Data items:
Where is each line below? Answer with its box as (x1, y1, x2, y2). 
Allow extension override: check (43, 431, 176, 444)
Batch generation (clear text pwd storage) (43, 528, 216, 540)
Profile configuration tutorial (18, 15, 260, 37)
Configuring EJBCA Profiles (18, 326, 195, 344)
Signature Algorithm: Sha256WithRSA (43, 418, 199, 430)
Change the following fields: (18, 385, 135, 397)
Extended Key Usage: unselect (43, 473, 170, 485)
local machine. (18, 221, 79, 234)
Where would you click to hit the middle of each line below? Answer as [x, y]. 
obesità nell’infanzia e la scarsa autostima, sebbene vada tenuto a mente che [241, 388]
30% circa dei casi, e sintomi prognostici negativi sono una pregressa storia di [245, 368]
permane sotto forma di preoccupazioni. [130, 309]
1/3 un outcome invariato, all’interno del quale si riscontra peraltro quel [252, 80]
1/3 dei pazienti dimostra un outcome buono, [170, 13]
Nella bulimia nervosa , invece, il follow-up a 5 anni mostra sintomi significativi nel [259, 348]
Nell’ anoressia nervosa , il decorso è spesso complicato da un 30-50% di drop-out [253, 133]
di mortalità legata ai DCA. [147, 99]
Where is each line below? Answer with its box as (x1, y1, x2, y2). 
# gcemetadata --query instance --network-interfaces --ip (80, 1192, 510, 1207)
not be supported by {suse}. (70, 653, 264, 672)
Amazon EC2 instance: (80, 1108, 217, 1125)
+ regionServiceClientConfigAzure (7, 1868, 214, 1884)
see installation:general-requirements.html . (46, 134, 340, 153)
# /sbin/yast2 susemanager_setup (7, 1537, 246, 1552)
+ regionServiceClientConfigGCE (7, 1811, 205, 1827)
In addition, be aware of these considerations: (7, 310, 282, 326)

■ PROBLEM TO WORK ON:
Every entry should be duplicated exactly as written.

■ RESPONSE BELOW:
Where is each line below? Answer with its box as (x1, y1, x2, y2). 
Allow extension override: check (43, 431, 176, 444)
Batch generation (clear text pwd storage) (43, 528, 216, 540)
Profile configuration tutorial (18, 15, 260, 37)
Configuring EJBCA Profiles (18, 326, 195, 344)
Signature Algorithm: Sha256WithRSA (43, 418, 199, 430)
Change the following fields: (18, 385, 135, 397)
Extended Key Usage: unselect (43, 473, 170, 485)
local machine. (18, 221, 79, 234)
Where would you click to hit the middle of each line below? Answer as [x, y]. 
obesità nell’infanzia e la scarsa autostima, sebbene vada tenuto a mente che [241, 388]
30% circa dei casi, e sintomi prognostici negativi sono una pregressa storia di [245, 368]
permane sotto forma di preoccupazioni. [130, 309]
1/3 un outcome invariato, all’interno del quale si riscontra peraltro quel [252, 80]
1/3 dei pazienti dimostra un outcome buono, [170, 13]
Nella bulimia nervosa , invece, il follow-up a 5 anni mostra sintomi significativi nel [259, 348]
Nell’ anoressia nervosa , il decorso è spesso complicato da un 30-50% di drop-out [253, 133]
di mortalità legata ai DCA. [147, 99]
Where is each line below? Answer with its box as (x1, y1, x2, y2). 
# gcemetadata --query instance --network-interfaces --ip (80, 1192, 510, 1207)
not be supported by {suse}. (70, 653, 264, 672)
Amazon EC2 instance: (80, 1108, 217, 1125)
+ regionServiceClientConfigAzure (7, 1868, 214, 1884)
see installation:general-requirements.html . (46, 134, 340, 153)
# /sbin/yast2 susemanager_setup (7, 1537, 246, 1552)
+ regionServiceClientConfigGCE (7, 1811, 205, 1827)
In addition, be aware of these considerations: (7, 310, 282, 326)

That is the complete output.